International career
- Years: Team / Apps / (Points)
- England / 1 / (0)

= James Gaskell =

England international rugby union player

James Gaskell (born 20 May 1990) is a rugby union player for Shokki Shuttles in the Top League. He plays as a flanker or lock. After making the debut for Sale in 2008, Gaskell was named the club's Breakthrough Player of the Year for the 2009/10 season. Gaskell was named club captain for the 2010/11 season, making him the youngest captain in the history of the Premiership. He was injured for much of the season, and returned in January 2011. The club's coach changed while Gaskell was injured, and a new captain was appointed.

==Career==
Gaskell was educated at Sandbach School in Cheshire and first played rugby at Sandbach Rugby Club, and graduated from Sale Shark's rugby academy. In November 2008, the club suffered a crisis with 16 members of their 31-man senior squad either injured or unable to play due to international commitments. As a result, Gaskell was one of five academy players drafted into the side to make their Premiership debut in a match against Worcester Warriors. Two months later, Gaskell was named in England Under 20s Elite Squad for the Under 20s Six Nations. He was named Sale's Academy Player of the Year for the 2008/09 season.
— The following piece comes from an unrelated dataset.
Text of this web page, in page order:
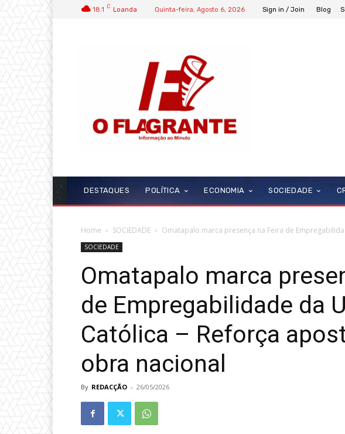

Gaskell scored his first try for the Sharks in a 27–26 win over Cardiff Blues at Edgley Park in the Heineken Cup on 16 October 2009. He was named Sale's Breakthrough Player of the Year and Player's Player of the Year for the 2009/10 season. Gaskell's try in a 21–16 win over against Harlequins on 1 January 2010 was voted Sale's try of the season. He sprinted over 40 yd after receiving a pass from Neil Briggs to score his third try of the season. Gaskell was also voted Sale's "players' player of the season" for 2009/2010.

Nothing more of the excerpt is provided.